08-04-2025 | Keysight Technologies | Test & Measurement
Keysight Technologies, Inc. has introduced the Keysight AI (KAI) Data Centre Builder, an advanced software suite that emulates real-world workloads to evaluate how new algorithms, components, and protocols affect the performance of AI training. The suite's workload emulation capability integrates LLM and other AI model training workloads into designing and validating AI infrastructure components – networks, hosts, and accelerators. This solution enables tighter synergy between hardware design, protocols, architectures, and AI training algorithms, boosting system performance.
AI operators use many parallel processing strategies, also known as model partitioning, to speed up AI model training. Aligning model partitioning with AI cluster topology and configuration improves training performance. During the AI cluster design phase, experimentation best answers critical questions. Many of the questions focus on data movement efficiency between the GPUs. Key considerations include:
Scale-up design of GPU interconnects inside an AI host or rack
Scale-out network design, including bandwidth per GPU and topology
Configuration of network load balancing and congestion control
Tuning of the training framework parameters
The workload emulation solution reproduces network communication patterns of real-world AI training jobs to accelerate experimentation, lower the learning curve required for proficiency, and supply deeper insights into the cause of performance degradation, which is challenging to achieve through real AI training jobs alone. Keysight customers can access a library of LLM workloads like GPT and Llama, with a selection of popular model partitioning schemas like Data Parallel (DP), Fully Sharded Data Parallel (FSDP), and 3D parallelism.
Using the workload emulation application in the solution enables AI operators to:
Experiment with parallelism parameters, including partition sizes and their distribution over the available AI infrastructure (scheduling)
Understand the impact of communications within and among partitions on overall job completion time (JCT)
Identify low-performing collective operations and drill down to identify bottlenecks
Analyse network utilisation, tail latency, and congestion to understand the impact they have on JCT
The solution's new workload emulation capabilities allow AI operators, GPU cloud providers, and infrastructure vendors to bring realistic AI workloads into their lab setups to validate the evolving designs of AI clusters and new components. They can also experiment to fine-tune model partitioning schemas, parameters, and algorithms to optimise the infrastructure and improve AI workload performance.

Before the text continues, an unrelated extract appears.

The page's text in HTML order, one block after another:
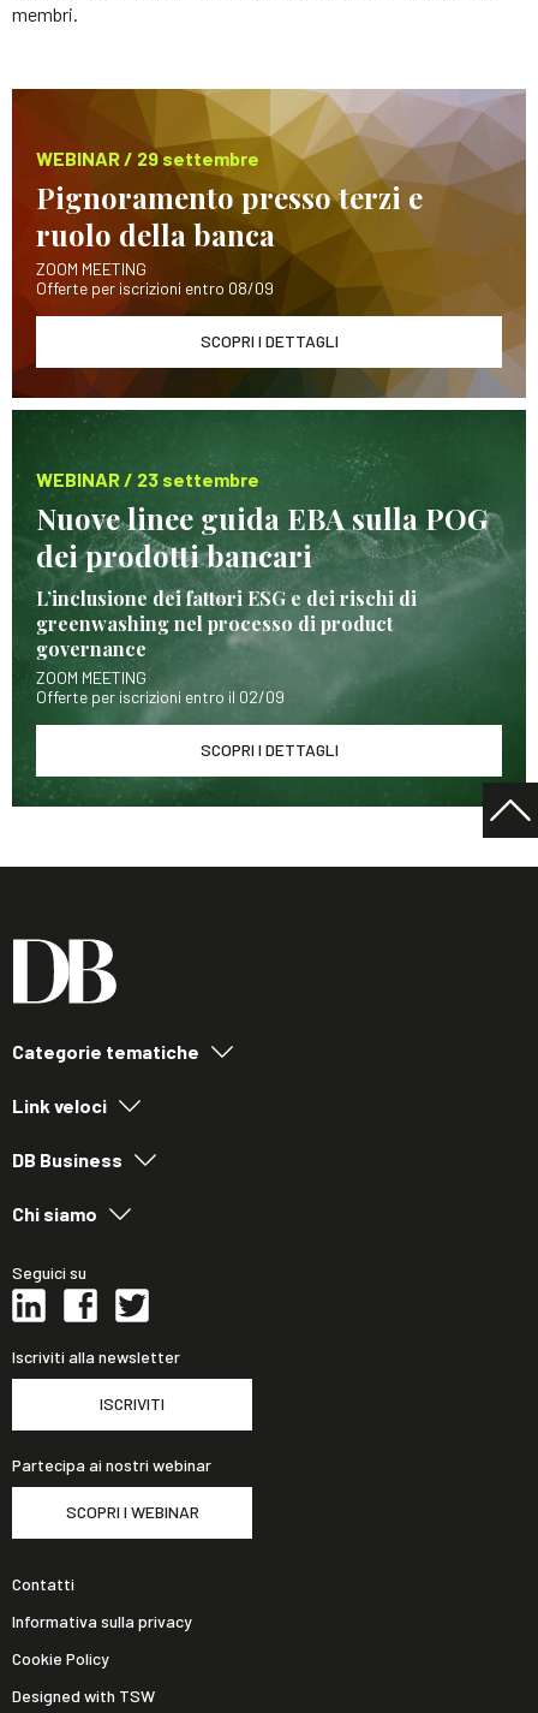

Ram Periakaruppan, vice president and general manager of Network Test and Security Solutions, Keysight, said: "As AI infrastructure grows in scale and complexity, the need for full-stack validation and optimisation becomes crucial. To avoid costly delays and rework, it's essential to shift validation to earlier phases of the design and manufacturing cycle. KAI Data Centre Builder's workload emulation brings a new level of realism to AI component and system design, optimising workloads for peak performance."
KAI Data Centre Builder is the foundation of the Keysight Artificial Intelligence (KAI) architecture, a portfolio of end-to-end solutions designed to help customers scale AI processing capacity in data centres by validating AI cluster components using real-world AI workload emulation.